Publié aujourd’hui à 01h29 Temps de Lecture 3 min.
La crise environnementale ? Ce serait à cause de notre cerveau. Pas notre faute à nous, non. Celle de l’enchevêtrement de neurones que nous avons entre les oreilles. Le changement climatique, le saccage et la surexploitation des océans, l’industrialisation de l’agriculture et de l’élevage, l’effondrement de la biodiversité commune, la destruction des habitats naturels, la prolifération du plastique : tout cela serait déterminé par nos structures cérébrales profondes. A la faveur de quelques ouvrages publiés récemment, cette petite musique berce ces jours-ci la conversation publique.

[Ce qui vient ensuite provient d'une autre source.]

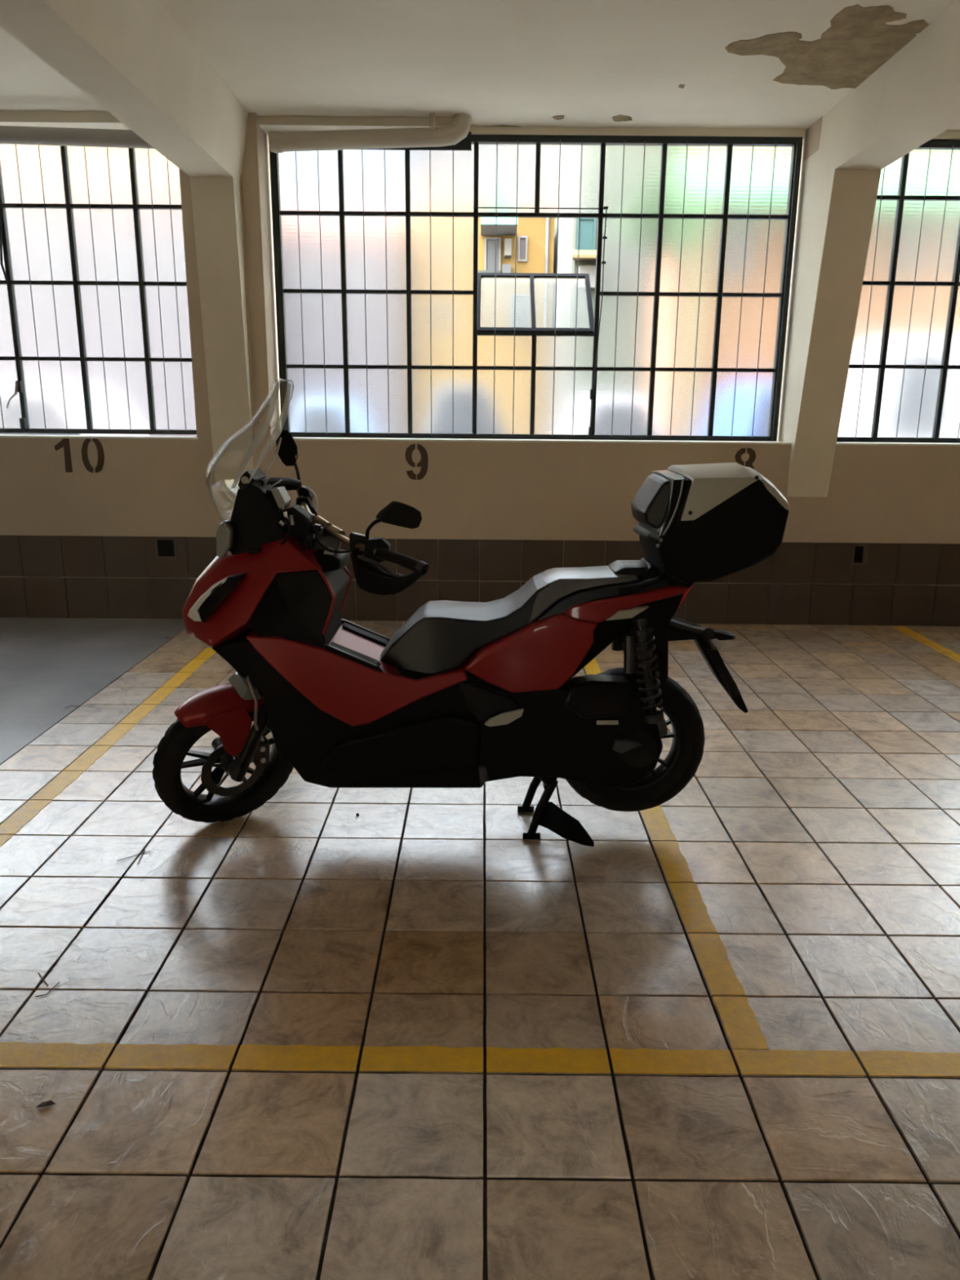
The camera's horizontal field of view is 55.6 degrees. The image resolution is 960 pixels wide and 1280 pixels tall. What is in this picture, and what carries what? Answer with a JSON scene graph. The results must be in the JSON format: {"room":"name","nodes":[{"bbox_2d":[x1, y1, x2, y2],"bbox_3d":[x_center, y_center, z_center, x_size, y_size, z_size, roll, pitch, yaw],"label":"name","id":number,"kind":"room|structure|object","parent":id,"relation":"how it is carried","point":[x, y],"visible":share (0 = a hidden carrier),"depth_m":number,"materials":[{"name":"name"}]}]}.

Le coupable serait le striatum, niché sous le cortex, modelé par des centaines de milliers d’années d’évolution pour faire pétiller de plaisir notre cerveau à chaque comportement susceptible de garantir la survie et celle de l’espèce : manger, copuler, s’élever dans la hiérarchie sociale, glaner des informations nouvelles et surprenantes… Tout cela sans limite, jusqu’à l’excès. Jusqu’à la destruction de la biosphère et du climat. L’homme serait ainsi programmé pour se comporter en espèce invasive, pour n’être en somme, vis-à-vis de son environnement, guère autre chose qu’un parasite dans la charpente.
Il est indéniable que, ces dernières années, les travaux menés en psychologie cognitive et en neurosciences ont permis d’explorer – dans une certaine mesure – les ressorts cérébraux des choix individuels (encore que la portée et l’interprétation de certains de ces résultats soient fortement débattues). Mais faire de ces mécanismes une cause dominante du destin des sociétés revient simplement à nier à peu près toutes les connaissances accumulées par les sciences humaines et sociales.
Qui est alors « responsable » ?
La destruction de l’environnement ne découle pas d’une somme de décisions et d’arbitrages individuels sur le temps que l’on passera sous la douche, sur la quantité de viande que l’on mangera dans la semaine ou sur le nombre de déplacements en avion que l’on s’autorisera dans l’année. Elle relève avant tout de choix politiques qui contribuent à construire et faire fonctionner les structures économiques et sociales, et n’a pas grand-chose à voir avec les afflux de dopamine dans les cerveaux des individus.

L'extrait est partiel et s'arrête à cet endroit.